To cut a long story short, the brokerage firm, instead of sacking the errant employee defended his action claiming that Dr Arjun Limaye was aware of his mother’s transactions. It must be remembered that SEBI had relaxed the rules to allow work-from-home during the lock-down and complete call recordings were not available. In all, the broker got the 82-year-old mother to execute over 2,000 derivatives trades worth a mind-boggling Rs340 crore between April 2020 and March 2021, leading to a loss of Rs2 crore.
A few call recordings examined by the GRP showed that the mother was referring to 1,000-2,000 trades in her call when the actual number of trades executed on that particular day was in excess of 24,000. The large trades, inconsistent with the mother’s usual trading, smack of inducement or fraud, because they otherwise would have raised an alarm at the firm.
The scary aspect of this story is that the mother was fully under the influence of the brokerage employee and was under the delusion that he was working to help her out of the mess and recover her loss, without any clue that her son’s separate account was being raided.
In all, over Rs4.9 crore worth of shares were first removed from the son’s account to reduce the mother’s liability from nearly Rs8 crore to Rs3 crore. In the hearing, the broker justified illegal credit of the sale proceeds to a third bank account claiming that it was a ‘default account’ since that joint account was opened in 2007. No such concept exists under the rules. The total loss at the time of the hearing was over Rs8.75 crore.
There is another interesting twist. When the mother’s losses were significantly lower, the son had offered to pay off her liability, little knowing that his own nest-egg of ESOP shares had already been looted by the broker. The broker also alleged that the son was fully aware of the brokerage firm’s actions. A bunch of undated authorisation letters were cooked up to claim that the mother had the authority to change the son’s phone number to her own and permit, what they called, ‘Adjustment of Balances in Group Accounts’. Worse, one authorisation letter was claimed to have been signed physically by Dr Limaye and his wife when they were actually abroad.
The story shows that the employee’s actions were fully backed by the organisation which defended fraud, forgery and theft. The GRP has no power or authority to investigate any of this other than to uphold Dr Arjun Limaye’s complaint about the Rs7.6-crore loss in his account, without his knowledge or authorisation. Remember, the extent of the swindle came to light only when the son realised he had been robbed blind.

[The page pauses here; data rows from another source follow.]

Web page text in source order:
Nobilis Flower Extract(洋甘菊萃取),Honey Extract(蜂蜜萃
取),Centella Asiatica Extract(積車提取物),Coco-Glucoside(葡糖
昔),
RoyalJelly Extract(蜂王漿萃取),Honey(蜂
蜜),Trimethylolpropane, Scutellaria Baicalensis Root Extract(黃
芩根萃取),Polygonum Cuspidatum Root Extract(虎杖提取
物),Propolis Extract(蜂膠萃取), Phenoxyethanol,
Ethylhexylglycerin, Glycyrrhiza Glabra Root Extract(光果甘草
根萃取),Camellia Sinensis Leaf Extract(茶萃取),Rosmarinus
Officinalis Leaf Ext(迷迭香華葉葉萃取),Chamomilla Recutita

This is a lesson for families to watch what is happening with senior and super-senior citizens who are in contact with bank and broker representatives.
What happens next? The broker can continue to fight and seek arbitration. Since the amount is large, it will be examined by NSE and escalated to SEBI. On paper, the regulator has the power to search, seize, interrogate, raid and punish the broker. Will it act? So far, in the past 20 years, no SEBI chairman has stirred himself on behalf of investors.
This is completely true. The so called relationship managers are basically pimps who just care about their "brokerage" be it byany means. They literally financially murder everyone to get their commissions and can go the any extent of cheating or fraud. Beware of these vultures.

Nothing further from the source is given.